登录查看更多内容

Utilizing the Model Builder and AutoML for creating Lead Decision and Lead Scoring model in Microsoft ML.NET

Miodrag Cekikj, PhD CSE

Transforming Businesses with Applied AI | R&D Lead Technical Consultant @ ?IWConnect | Microsoft MVP | Technical Trainer | Web3 & Blockchain Practitioner

发布日期: 2021年9月30日

Recently, I wrote an article explaining the utilization of the ONNX format in integrating the Scikit-learn lead scoring machine learning model into the .NET ecosystem. I described one possible way of deploying the Python-based regression model as Microsoft Azure Function. That is a procedure applicable for integrating the trained model as part of the Web API or Console Application as well. What I have mentioned there was the opportunity to use the approach for bridging the technical differences between the different data science and application development platforms, in this case targeting the .NET cross-platform framework. Talking about Microsoft .NET, which is the technology I am professionally working with daily, in this article I want to uncover the native machine learning potential of the framework, more specifically, the ML.NET.

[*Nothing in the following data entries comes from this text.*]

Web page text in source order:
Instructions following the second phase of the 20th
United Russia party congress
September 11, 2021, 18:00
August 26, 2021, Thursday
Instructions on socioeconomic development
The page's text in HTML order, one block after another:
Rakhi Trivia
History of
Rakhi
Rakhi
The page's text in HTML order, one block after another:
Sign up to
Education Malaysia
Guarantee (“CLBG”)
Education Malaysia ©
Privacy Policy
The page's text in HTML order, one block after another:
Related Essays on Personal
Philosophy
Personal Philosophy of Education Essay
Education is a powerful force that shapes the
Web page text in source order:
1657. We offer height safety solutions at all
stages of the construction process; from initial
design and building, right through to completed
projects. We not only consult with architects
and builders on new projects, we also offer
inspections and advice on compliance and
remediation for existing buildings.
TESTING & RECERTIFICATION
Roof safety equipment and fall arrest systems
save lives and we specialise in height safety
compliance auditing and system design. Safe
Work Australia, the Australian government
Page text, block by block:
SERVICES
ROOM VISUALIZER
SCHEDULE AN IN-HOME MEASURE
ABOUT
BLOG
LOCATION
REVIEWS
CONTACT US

Since I have already presented the lead scoring idea in .NET, I will proceed presenting the implementation of the lead decision solution as a continuation of the lead decision solution designed and implemented using the KNIME Platform. As mentioned in the article, it conceptually follows the same approach and supervised ML idea, differing only in the classification-based prediction strategy. Besides this, I will also cover and leverage the idea of Lead Scoring as part of the created model`s prediction evaluation.

* Note: This article's solution design and source code are simplified to emphasize the core concepts and integration strategy in general. Still, it is a fully functional approach for training, building, evaluating and implementing predictive decision-based/supervised driven models within real-life testing or production deployed prototypes and applications environments.

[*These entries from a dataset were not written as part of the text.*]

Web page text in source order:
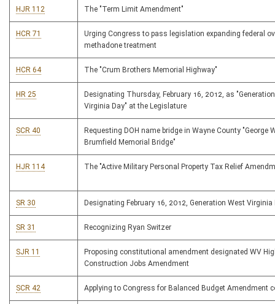
HJR 112 The "Term Limit Amendment"
HCR 71
Urging Congress to pass legislation expanding federal
methadone treatment
HCR 64 The "Crum Brothers Memorial Highway"
HR 25
Designating Thursday, February 16, 2012, as
Virginia Day" at the Legislature
SCR 40
Requesting DOH name bridge in Wayne County "George
Brumfield Memorial Bridge"
HJR 114 The "Active Military Personal Property Tax Relief
SR 30 Designating February 16, 2012, Generation West Virginia
SR 31 Recognizing Ryan Switzer
SJR 11
Proposing constitutional amendment designated WV
Construction Jobs Amendment
SCR 42 Applying to Congress for Balanced Budget Amendment
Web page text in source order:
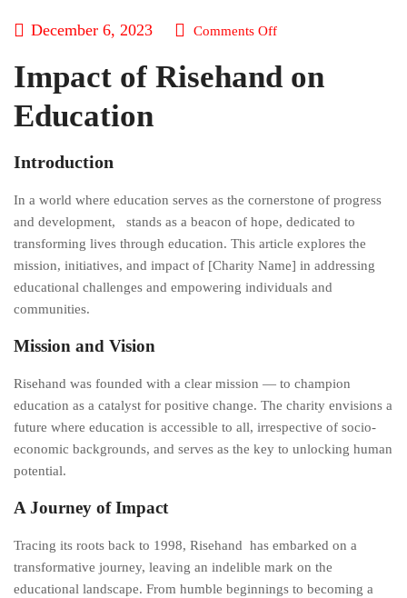
December 6, 2023 Comments Off
Impact of Risehand on
Education
Introduction
In a world where education serves as the cornerstone of progress
and development, stands as a beacon of hope, dedicated to
transforming lives through education. This article explores the
mission, initiatives, and impact of [Charity Name] in addressing
educational challenges and empowering individuals and
communities.
Mission and Vision
Risehand was founded with a clear mission — to champion
education as a catalyst for positive change. The charity envisions a
future where education is accessible to all, irrespective of socio-
economic backgrounds, and serves as the key to unlocking human
potential.
A Journey of Impact
Tracing its roots back to 1998, Risehand has embarked on a
transformative journey, leaving an indelible mark on the
educational landscape. From humble beginnings to becoming a
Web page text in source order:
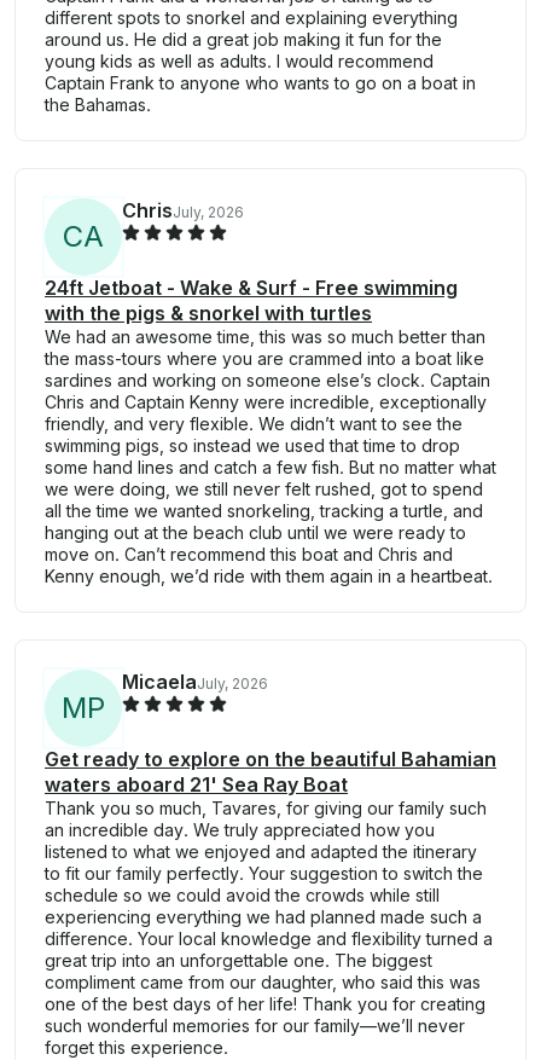
different spots to snorkel and explaining everything
around us. He did a great job making it fun for the
young kids as well as adults. I would recommend
Captain Frank to anyone who wants to go on a boat in
the Bahamas.
CA
ChrisJuly, 2026
24ft Jetboat - Wake & Surf - Free swimming
with the pigs & snorkel with turtles
We had an awesome time, this was so much better than
the mass-tours where you are crammed into a boat like
sardines and working on someone else’s clock. Captain
Chris and Captain Kenny were incredible, exceptionally
friendly, and very flexible. We didn’t want to see the
swimming pigs, so instead we used that time to drop
some hand lines and catch a few fish. But no matter what
we were doing, we still never felt rushed, got to spend
all the time we wanted snorkeling, tracking a turtle, and
hanging out at the beach club until we were ready to
move on. Can’t recommend this boat and Chris and
Kenny enough, we’d ride with them again in a heartbeat.
MP
MicaelaJuly, 2026
Get ready to explore on the beautiful Bahamian
waters aboard 21' Sea Ray Boat
Thank you so much, Tavares, for giving our family such
an incredible day. We truly appreciated how you
listened to what we enjoyed and adapted the itinerary
to fit our family perfectly. Your suggestion to switch the
schedule so we could avoid the crowds while still
experiencing everything we had planned made such a
difference. Your local knowledge and flexibility turned a
great trip into an unforgettable one. The biggest
compliment came from our daughter, who said this was
one of the best days of her life! Thank you for creating
such wonderful memories for our family—we’ll never
forget this experience.
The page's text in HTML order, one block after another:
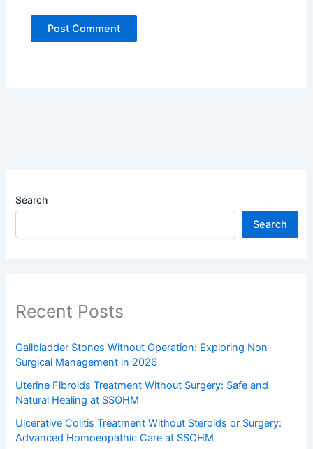
Search
Search
Recent Posts
Gallbladder Stones Without Operation: Exploring Non-
Surgical Management in 2026
Uterine Fibroids Treatment Without Surgery: Safe and
Natural Healing at SSOHM
Ulcerative Colitis Treatment Without Steroids or Surgery:
Advanced Homoeopathic Care at SSOHM
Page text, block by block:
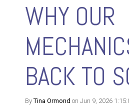
WHY OUR
BACK TO
ByTina Ormond on Jun 9, 2026
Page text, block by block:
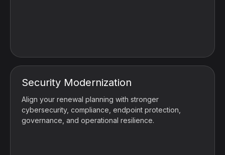
Security Modernization
Align your renewal planning with stronger
cybersecurity, compliance, endpoint protection,
governance, and operational resilience.
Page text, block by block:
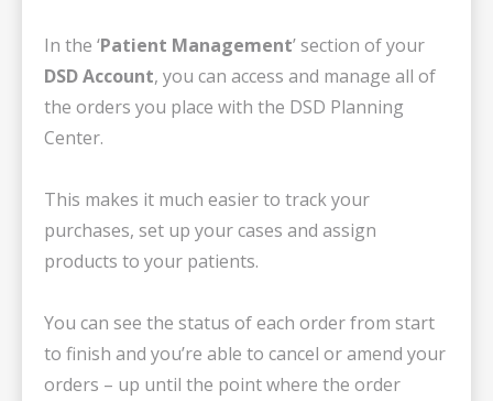
In the ‘Patient Management’ section of your
DSD Account, you can access and manage all of
the orders you place with the DSD Planning
Center.
This makes it much easier to track your
purchases, set up your cases and assign
products to your patients.
You can see the status of each order from start
to finish and you’re able to cancel or amend your
orders – up until the point where the order
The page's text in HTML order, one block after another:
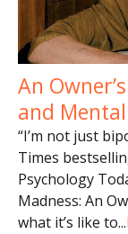
An
and
“I’m not just
Times
Psychology
Madness: An
what it’s like to...

** Note: I will design and build the solution utilizing the ML.NET Model Builder powered by the automated machine learning, or AutoML, using the intuitive and user friendly graphical Visual Studio extension. The more detailed techniques for building data processing and transformation pipelines, customizing the train and test data splitting, applying the concept of cross-validation and interpretation of the model performance and evaluation are beyond the scope of the article and can be referenced via the ML.NET API.

What is ML.NET?

ML.NET represents an open-source and cross-platform machine learning framework that can incorporate and use the machine learning algorithms in .NET related applications. Providing support for various popular use cases, it is equipped for building different models in different business domains using the already stored application`s data. Its central concept is designed around the Model Builder, a tooling mechanism specifying the steps needed to transform the input data into a prediction. Complementary, it is also using the Automated ML, a concept known as AutoML, which wraps and simplifies the interface providing automatically generated code projects for describing the input data and consuming the models. In addition to this, the integration of machine learning is supported by another fundamental module, the ML.NET CLI. ML.NET, in general, is supporting training, building and evaluating machine learning models using the C# and F# programming languages.

Environment Preparation

Following the newest Microsoft trends and announcements, Visual Studio 2022 and the final (so far) version of the .NET 6 will be officially released in November 2021. Traditionally, they are releasing preview versions for community use in the context of shaping the major release at its finest. In terms of this, I am excited to proceed with the practical presentation using the Microsoft Visual Studio Community Preview edition (version 17.0.0, preview 4.1) and the current .NET 6 Preview version of the framework.

* Note: The prerequisite for using the ML.NET Model Builder are Visual Studio 2019 16.10.4 or later/.NET Core 3.1 SDK or later.

Creating the Solution

I will begin the demonstration from scratch, with creating new solution “LeadGeneration” consisting of single console application named “LeadDecision”, process where it is important to select the .NET 6 (Preview) as a target framework. Completion of this setup will result in creating empty C# console application following the new .NET 6 template.

ML.NET Extension

Installing and enabling the ML.NET Model Builder in Visual Studio can be configured using the Visual Studio Installer and modifying the current version installation accordingly. In general, the ML.NET component is placed under the Individual components, more precisely in the .NET section.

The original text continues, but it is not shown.